**To do:** Images should be omitted while the rest of the data is duplicated exactly.

----- Data for processing

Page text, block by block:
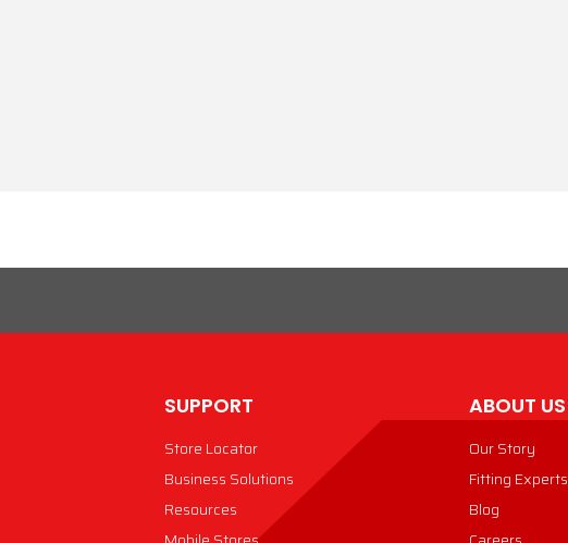
SUPPORT
Store Locator
Business Solutions
Resources
ABOUT US
Our Story
Fitting Experts
Blog
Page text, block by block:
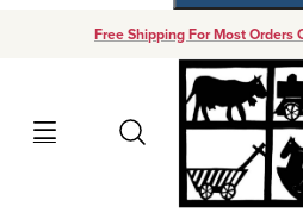
Free Shipping For Most Orders
Search
Your Cart (0)
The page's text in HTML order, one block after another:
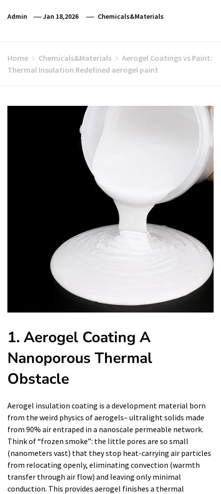
Admin Jan 18,2026 Chemicals&Materials
Home Chemicals&Materials
Aerogel Coatings vs Paint:
Thermal Insulation Redefined aerogel paint
1. Aerogel Coating A
Nanoporous Thermal
Obstacle
Aerogel insulation coating is a development material born
from the weird physics of aerogels– ultralight solids made
from 90% air entraped in a nanoscale permeable network.
Think of “frozen smoke”: the little pores are so small
(nanometers vast) that they stop heat-carrying air particles
from relocating openly, eliminating convection (warmth
transfer through air flow) and leaving only minimal
conduction. This provides aerogel finishes a thermal
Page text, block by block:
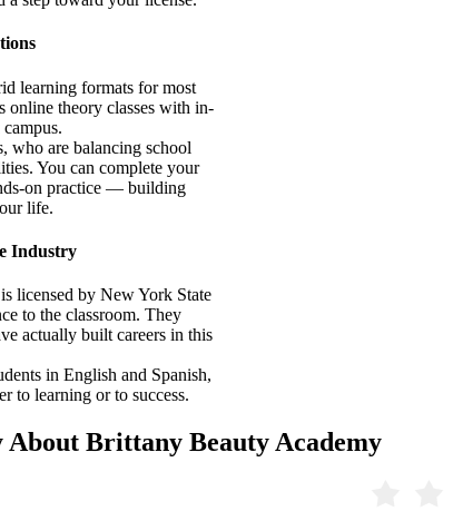
learning formats for most
online theory classes with in-
who are balancing school
You can complete your
on practice — building
life.
Industry
licensed by New York State
to the classroom. They
actually built careers in this
in English and Spanish,
to learning or to success.
About Brittany Beauty Academy
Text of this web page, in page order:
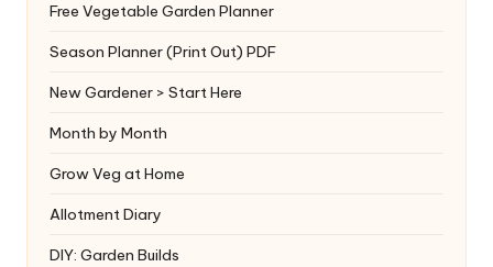
Free Vegetable Garden Planner
Season Planner (Print Out) PDF
New Gardener > Start Here
Month by Month
Grow Veg at Home
Allotment Diary
DIY: Garden Builds
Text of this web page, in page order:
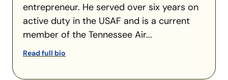
entrepreneur. He served over six years on
active duty in the USAF and is a current
member of the Tennessee Air...
Read full bio

----------

**Response to the task:**
Page text, block by block:
SUPPORT
Store Locator
Business Solutions
Resources
ABOUT US
Our Story
Fitting Experts
Blog
Page text, block by block:
Free Shipping For Most Orders
Search
Your Cart (0)
The page's text in HTML order, one block after another:
Admin Jan 18,2026 Chemicals&Materials
Home Chemicals&Materials
Aerogel Coatings vs Paint:
Thermal Insulation Redefined aerogel paint
1. Aerogel Coating A
Nanoporous Thermal
Obstacle
Aerogel insulation coating is a development material born
from the weird physics of aerogels– ultralight solids made
from 90% air entraped in a nanoscale permeable network.
Think of “frozen smoke”: the little pores are so small
(nanometers vast) that they stop heat-carrying air particles
from relocating openly, eliminating convection (warmth
transfer through air flow) and leaving only minimal
conduction. This provides aerogel finishes a thermal
Page text, block by block:
learning formats for most
online theory classes with in-
who are balancing school
You can complete your
on practice — building
life.
Industry
licensed by New York State
to the classroom. They
actually built careers in this
in English and Spanish,
to learning or to success.
About Brittany Beauty Academy
Text of this web page, in page order:
Free Vegetable Garden Planner
Season Planner (Print Out) PDF
New Gardener > Start Here
Month by Month
Grow Veg at Home
Allotment Diary
DIY: Garden Builds
Text of this web page, in page order:
entrepreneur. He served over six years on
active duty in the USAF and is a current
member of the Tennessee Air...
Read full bio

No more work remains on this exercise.